Shared Hosting, Reseller Hosting, Dedicated & Semi-Dedicated servers
and Custom Hosting. 24/7 support, 30 day guarantee, secure servers.
Industry's most experienced staff! -- Web Hosting With Muscle!

Thank you for the above. But what about if you sell, say software, it is
paid for via PayPall, the buyer doesn't like the software, and wants his or
her money back. Then ("option 1") Possibly PayPall refunds the money or
("option 2") PayPall does nothing. Which risk enters into the picture in
either case? In case of option 1 you would loose the payment, but if there
is no balance with PayPall, because you have withdrawn it all, do things go
wrong then?

Adrian.
 
N

Neredbojias

That really depends on what you mean by fraud protection. If anyone
does an electronic transfer from your account or uses a debit card,
the protection is reduced or even non existent, depending. If you
use a CC with paypal, you have your CC protection if paypal fails to
protect you. Any site you enter your bank account information where
someone could use that service to withdraw money electronically,
always increases the risks and reduces the protections.

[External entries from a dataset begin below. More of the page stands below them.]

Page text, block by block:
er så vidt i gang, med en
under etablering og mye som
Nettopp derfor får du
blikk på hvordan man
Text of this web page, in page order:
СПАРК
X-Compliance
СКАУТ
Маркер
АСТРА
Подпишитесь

I've not read paypal's TOS in a while though, so perhaps you mean
something else? Don't get me wrong, I don't use paypal anytime I can
help it, I think they and ebay are not worth anywhere near what they
charge and I believe their policies are poor. Unfortunately, we have
to use them as an option, since that's what some people want.
Luckily, we've never had any complaints to have to deal with, but we
run no risk on our end, as only we'd initiate a transfer/payment.

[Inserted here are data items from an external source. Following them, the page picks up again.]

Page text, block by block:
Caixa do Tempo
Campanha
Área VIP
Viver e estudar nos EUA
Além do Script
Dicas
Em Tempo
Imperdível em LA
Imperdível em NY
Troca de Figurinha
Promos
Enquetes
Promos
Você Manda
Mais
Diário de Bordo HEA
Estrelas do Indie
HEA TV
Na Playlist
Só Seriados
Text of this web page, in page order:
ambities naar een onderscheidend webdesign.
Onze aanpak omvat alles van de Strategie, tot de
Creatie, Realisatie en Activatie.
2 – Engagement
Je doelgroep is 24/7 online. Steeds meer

The TOS includes (a) waiver statement(s) dictating your agreement to
forego certain cc protective benefits. Full interpretation probably
requires an attorney, but I guarentee it's a dangerous contract to
endorse.
 
T

Tim Greer

Neredbojias said:
The TOS includes (a) waiver statement(s) dictating your agreement to
forego certain cc protective benefits. Full interpretation probably
requires an attorney, but I guarentee it's a dangerous contract to
endorse.

Forgoing protections regarding paypal or paypal's CC, or your own CC
that you decide to use to buy items with over paypal? In other words,
I've not read anything in their TOS that would affect your own CC,
unless maybe the CC companies don't like paypal because it allows a
popular place online to affectively store your CC for use by anyone
with your account login.
 
T

Tim Greer

<please don't quote signatures>

Thank you for the above. But what about if you sell, say software, it
is paid for via PayPall, the buyer doesn't like the software, and
wants his or her money back.

If you sell something, yes, then the risks change. Paypal does view
certain things, such as electronic data and services (especially online
services) differently, because people could complain just to get a
refund after they've received a (downloaded) file or service.
Then ("option 1") Possibly PayPall
refunds the money or ("option 2") PayPall does nothing. Which risk
enters into the picture in either case? In case of option 1 you would
loose the payment, but if there is no balance with PayPall, because
you have withdrawn it all, do things go wrong then?

If you don't have the money for paypal to withdraw, they will freeze the
paypal account until you resolve it, or can dispute it and prove you
don't owe the customer (but you'd need to do that before they froze the
account). I believe if someone complains and wants a refund, and you
don't give it, that paypal could lock the account where you can't
withdraw the funds until the issue is resolved (either in your favor or
not). Some cases can be difficult to prove. Sometimes paypal makes it
difficult for someone to get honesty and justice. I've only ever made
a complaint about buying something before, where the guy never sent the
item I paid for. PP didn't do anything to help me. Beyond that, I
know of stories where people have had customers get a product and then
say they didn't and PP will rule in their favor and the business it out
the product and the money, which is why a lot of people are too
paranoid to use PP, if they can help it.
 
A

Adrian

Tim Greer said:
If you sell something, yes, then the risks change. Paypal does view
certain things, such as electronic data and services (especially online
services) differently, because people could complain just to get a
refund after they've received a (downloaded) file or service.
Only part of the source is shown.